Brad smiled. “Nope.”
Of course.
“I’ll need you to take this on,” he said. “Evelyn can show you how to pull and read the report.”
Risa nodded. “Sure.”
Sure, she thought. Why not.
Evelyn pulled the SAP report with her—after a ten-minute load time—and patiently walked through each column.
“This one’s distributor ID,” Evelyn said. “This is SKU. This is promo code. This is quantity committed. This is quantity shipped.”
Risa listened intently.
Evelyn wasn’t an analyst, not technically, but she explained things carefully, thoughtfully, without making Risa feel dumb.
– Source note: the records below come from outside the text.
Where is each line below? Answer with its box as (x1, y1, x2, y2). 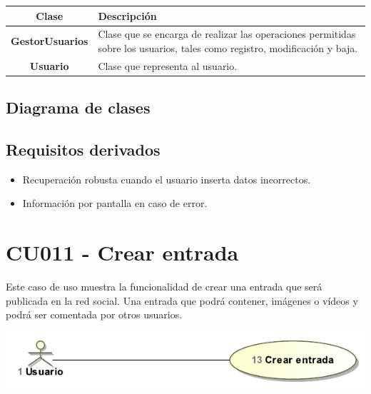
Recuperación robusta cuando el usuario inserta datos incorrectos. (22, 171, 311, 186)
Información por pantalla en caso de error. (22, 196, 208, 211)
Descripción (98, 8, 157, 23)
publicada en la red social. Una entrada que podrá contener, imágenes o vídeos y (6, 293, 358, 308)
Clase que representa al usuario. (98, 58, 238, 73)
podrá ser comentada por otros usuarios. (6, 307, 183, 322)
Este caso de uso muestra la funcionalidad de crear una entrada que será (6, 279, 322, 294)
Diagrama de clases (6, 96, 151, 118)

“I really appreciate this,” Risa said.
Evelyn smiled. “We’re all just figuring it out.”
Risa began experimenting on her own.
She stared at the files. Copied data. Tested formulas. Undid mistakes. Googled things discreetly.
This was her first real project.
A week flew by.
She asked Evelyn questions. Asked Brad questions. Sometimes asked both and got two slightly different answers.
She slowly pieced together a SUMIF formula.
But the report was massive.
Over a hundred thousand rows. More than ten columns. Heavy. Slow.
When she loaded it into Marketing’s Promo Tracker, Excel groaned.
The file lagged. The cursor stuttered. The screen froze.
Risa stared at it, hands hovering over the keyboard.